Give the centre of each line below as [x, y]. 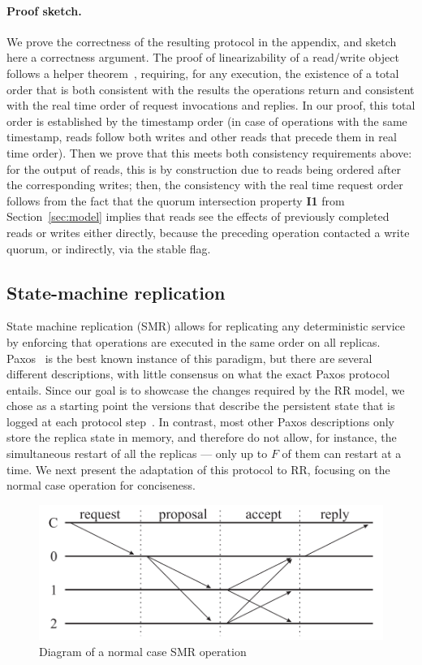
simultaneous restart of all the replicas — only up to [137, 453]
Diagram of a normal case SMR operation [143, 651]
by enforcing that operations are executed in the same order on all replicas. [194, 341]
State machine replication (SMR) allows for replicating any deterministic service [206, 326]
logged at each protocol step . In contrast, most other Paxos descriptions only [200, 421]
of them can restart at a [342, 453]
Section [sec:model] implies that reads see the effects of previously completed [198, 216]
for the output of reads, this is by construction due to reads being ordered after [204, 168]
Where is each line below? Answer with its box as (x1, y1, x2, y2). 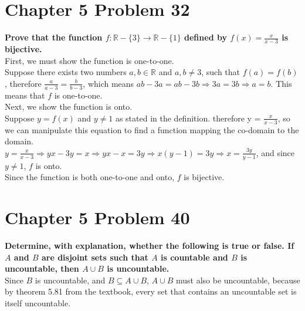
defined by (184, 31, 227, 43)
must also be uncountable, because (175, 273, 300, 286)
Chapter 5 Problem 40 (5, 205, 190, 229)
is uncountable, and (35, 273, 106, 286)
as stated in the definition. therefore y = (115, 111, 261, 124)
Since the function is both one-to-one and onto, (5, 171, 175, 183)
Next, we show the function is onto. (5, 100, 133, 113)
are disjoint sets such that (41, 251, 148, 263)
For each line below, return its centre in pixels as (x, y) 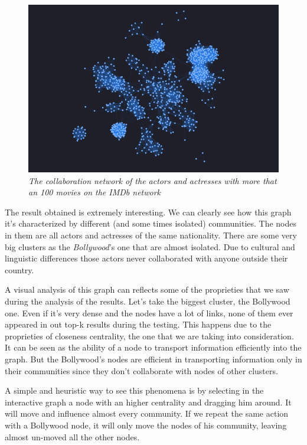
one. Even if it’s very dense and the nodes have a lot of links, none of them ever (149, 313)
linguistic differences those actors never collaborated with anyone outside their (146, 258)
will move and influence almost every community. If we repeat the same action (147, 413)
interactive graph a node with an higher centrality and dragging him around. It (148, 402)
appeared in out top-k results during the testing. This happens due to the (138, 324)
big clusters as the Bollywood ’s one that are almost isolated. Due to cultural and (150, 246)
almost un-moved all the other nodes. (72, 436)
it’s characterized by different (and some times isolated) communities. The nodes (151, 223)
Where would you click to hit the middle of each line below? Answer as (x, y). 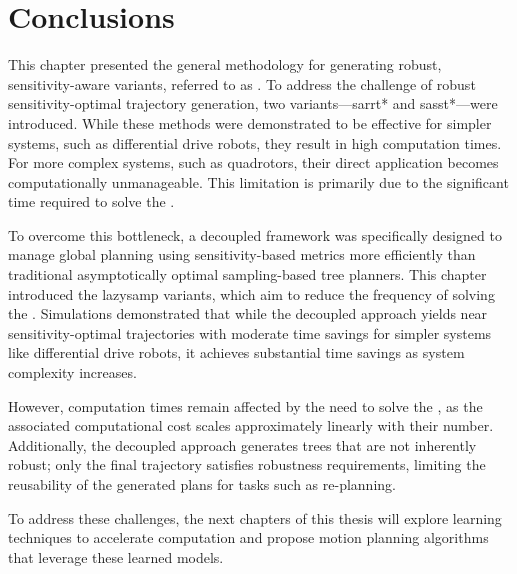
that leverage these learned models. (116, 556)
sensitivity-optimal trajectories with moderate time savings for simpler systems (250, 332)
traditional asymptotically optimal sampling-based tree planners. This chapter (247, 274)
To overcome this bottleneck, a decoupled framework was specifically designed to (255, 234)
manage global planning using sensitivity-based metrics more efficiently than (242, 254)
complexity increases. (72, 372)
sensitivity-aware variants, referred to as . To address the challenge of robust (242, 83)
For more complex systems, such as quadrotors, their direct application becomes (253, 162)
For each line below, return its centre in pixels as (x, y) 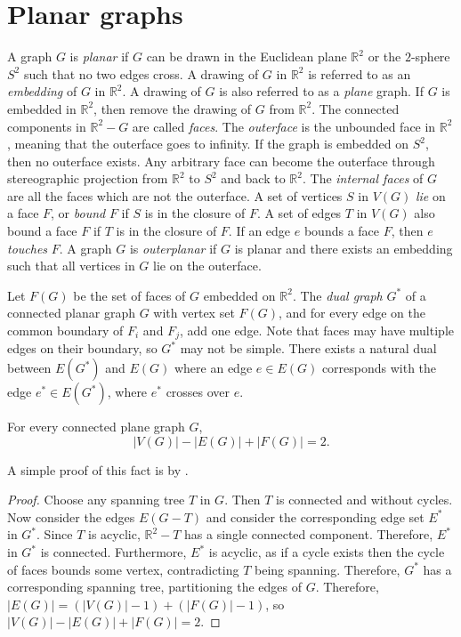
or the (384, 56)
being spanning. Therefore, (327, 569)
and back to (253, 178)
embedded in (42, 108)
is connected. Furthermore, (113, 552)
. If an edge (259, 231)
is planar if (99, 56)
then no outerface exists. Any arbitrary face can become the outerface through (221, 161)

# What is required
Transcribe, word for word, the lines of the listing above from the one that contains "is uncountable, and (35, 273, 106, 286)" through the one that contains "and back to (253, 178)", keeping both ends and dropping the pictures.

# Solved exercise
is uncountable, and (35, 273, 106, 286)
as stated in the definition. therefore y = (115, 111, 261, 124)
Since the function is both one-to-one and onto, (5, 171, 175, 183)
Next, we show the function is onto. (5, 100, 133, 113)
are disjoint sets such that (41, 251, 148, 263)
For each line below, return its centre in pixels as (x, y) 
one. Even if it’s very dense and the nodes have a lot of links, none of them ever (149, 313)
linguistic differences those actors never collaborated with anyone outside their (146, 258)
will move and influence almost every community. If we repeat the same action (147, 413)
interactive graph a node with an higher centrality and dragging him around. It (148, 402)
appeared in out top-k results during the testing. This happens due to the (138, 324)
big clusters as the Bollywood ’s one that are almost isolated. Due to cultural and (150, 246)
almost un-moved all the other nodes. (72, 436)
it’s characterized by different (and some times isolated) communities. The nodes (151, 223)
Where would you click to hit the middle of each line below? Answer as (x, y). 
that leverage these learned models. (116, 556)
sensitivity-optimal trajectories with moderate time savings for simpler systems (250, 332)
traditional asymptotically optimal sampling-based tree planners. This chapter (247, 274)
To overcome this bottleneck, a decoupled framework was specifically designed to (255, 234)
manage global planning using sensitivity-based metrics more efficiently than (242, 254)
complexity increases. (72, 372)
sensitivity-aware variants, referred to as . To address the challenge of robust (242, 83)
For more complex systems, such as quadrotors, their direct application becomes (253, 162)
For each line below, return its centre in pixels as (x, y) 
or the (384, 56)
being spanning. Therefore, (327, 569)
and back to (253, 178)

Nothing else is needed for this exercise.